Немножко я боялась сказать Ольге Андреевне, что вышла замуж. Жутко и смешно как-то мне было. Ольга Андреевна сапнула.

— Выскочила, всетаки. Не удержалась.

Я приготовилась к баталии. Но она хмуро ткнула в ноты: «продолжай». Я пела, как обычно. Она же хмурилась, молчала. Я уже забыла о своем проступке. Ольга же Андреевна меня не поправляла. Вдруг тряхнула буклями седыми.

— Дура. Идиотка.

Я не поняла, остановилась. А она вскипела.

— Только и умеете козлам на шею вешаться, дряни, потаскушки! Я до тридцати лет девственницей была, зато и пела. Ну, а ты? Небось уж с брюхом?

Мне стало весело, не страшно, вдруг я обняла ее, и стала целовать. Не скрыла смеха. Та скоро отошла.

— Фу, на тебя сердиться не могу. Очень уж складная, точеная… Тьфу, чуть было не сказала точеная девушка.

И она сама засмеялась — кажется, меня даже простила.

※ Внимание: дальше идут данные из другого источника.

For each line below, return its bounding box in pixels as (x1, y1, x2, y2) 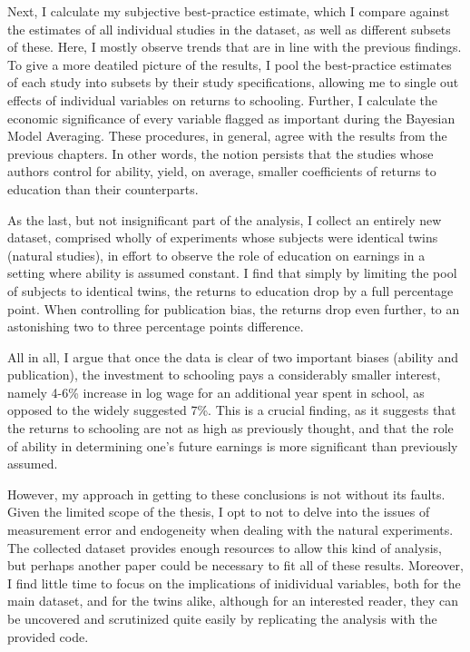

Маркуша мне нередко говорил, что от меня идет ток мягкой теплоты, приветливости. Не знаю, трудно о себе сказать. Но сколько помню, люди относились ко мне чаще хорошо, чем плохо. Да и к Маркуше тоже. Так что к нам, на Спиридоновку много всякого народу забредало, больше молодежь, студенты, барышни и дамы. Бывали и художники, поэты начинающие — из пестрой, шумной и веселой толпы лучших лет наших припоминается сейчас Георгий Александрович Георгиевский.